There is a number of regional variants of Latvian masked processions. Rooted in ritual traditions, by the end of the 19th century, they started losing their religious meaning turning more into an entertainment and gradually they were disappearing, kept by small groups of enthusiasts in some rural regions of Latvia. With the rise of the folklore movement by the end of the 1970s these traditions were revived, and there are several folkloric groups that are trying to reconstruct these, in cooperation with researchers.

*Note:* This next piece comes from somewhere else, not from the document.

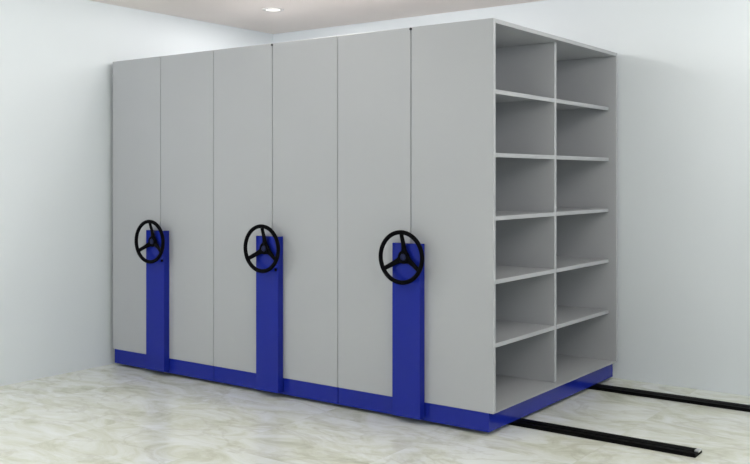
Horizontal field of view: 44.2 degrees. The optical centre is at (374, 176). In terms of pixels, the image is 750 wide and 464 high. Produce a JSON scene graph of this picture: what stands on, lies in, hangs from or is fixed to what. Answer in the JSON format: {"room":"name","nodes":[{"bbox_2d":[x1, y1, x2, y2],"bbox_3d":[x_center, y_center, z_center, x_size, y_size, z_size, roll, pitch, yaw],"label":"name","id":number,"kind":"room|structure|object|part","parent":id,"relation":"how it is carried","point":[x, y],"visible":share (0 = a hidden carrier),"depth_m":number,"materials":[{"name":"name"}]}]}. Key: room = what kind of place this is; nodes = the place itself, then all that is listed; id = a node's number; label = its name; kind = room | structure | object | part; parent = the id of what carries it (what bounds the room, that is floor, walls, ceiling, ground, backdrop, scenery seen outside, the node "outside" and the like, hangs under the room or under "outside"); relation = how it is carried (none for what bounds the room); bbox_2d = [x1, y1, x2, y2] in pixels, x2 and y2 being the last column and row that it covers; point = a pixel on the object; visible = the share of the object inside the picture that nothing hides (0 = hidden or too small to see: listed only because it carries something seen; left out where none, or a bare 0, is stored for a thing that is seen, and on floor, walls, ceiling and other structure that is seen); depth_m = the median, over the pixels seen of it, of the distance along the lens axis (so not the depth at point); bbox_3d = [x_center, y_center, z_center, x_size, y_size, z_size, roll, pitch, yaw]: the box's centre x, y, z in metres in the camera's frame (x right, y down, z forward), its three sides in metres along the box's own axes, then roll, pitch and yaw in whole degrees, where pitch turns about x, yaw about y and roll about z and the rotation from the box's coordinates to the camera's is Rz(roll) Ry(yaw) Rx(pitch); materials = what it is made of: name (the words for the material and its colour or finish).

Ķekatas (Ķekatas iešana, "stilt walking", "stilt strolling") is a Latvian folk tradition of masked processions. The participants, called Ķekatnieki (singular: Ķekatnieks) wearing various masks went from one homestead to another giving blessings and driving away evil spirits. Since the old times they happened in autumn and winter, when all farmers' work is done any time from St. Martin's Day to Meteņi, depending on the region. The tradition is also associated with Christmas time, similar to mummering-like traditions in other places. In fact, one of the names of the mask procession tradition is kaļadas, borrowed from Slavic Koleda. Other names used in other parts of Latvia include budēļi and čigānos iešana (gypsy walking). These traditions differ not only by the name, but the behavior as well. Masks represented evil beings, animals, objects (haystack, sheaf), people, often stereotyped (little man and tall woman, pauper/beggar, gypsy, Jew)

The gypsy walking, mostly with gypsy masks, but also with other Ķekatas masks is also associated with festivals and wedding parties.

The name of the Zemgale tradition "budēļi" comes from the word "budīt", "budināt" - to awaken, arouse, and the meaning of the tradition is to awaken the nature and people during the spring holiday of Meteņi to a new life cycle.

Folklorist Jānis Alberts Jansons collected testimonies from rural people about masked processions during the 1920s and 1930s, which served as the basis of his doctorate, Die lettischen Maskenumzüge und ihre kulturhistorische Bedeutung, some parts of which were published in German and known only by enthusiasts. Only in 2010 his findings were published in full in Latvian under the title Latviešu masku gājieni: eksperimentāls pētījums ar pamatojumu salīdzinošajā etnogrāfijā un etnoloģijā (Latvian Masked Processions: an experimental study grounded in comparative ethnography and ethnology).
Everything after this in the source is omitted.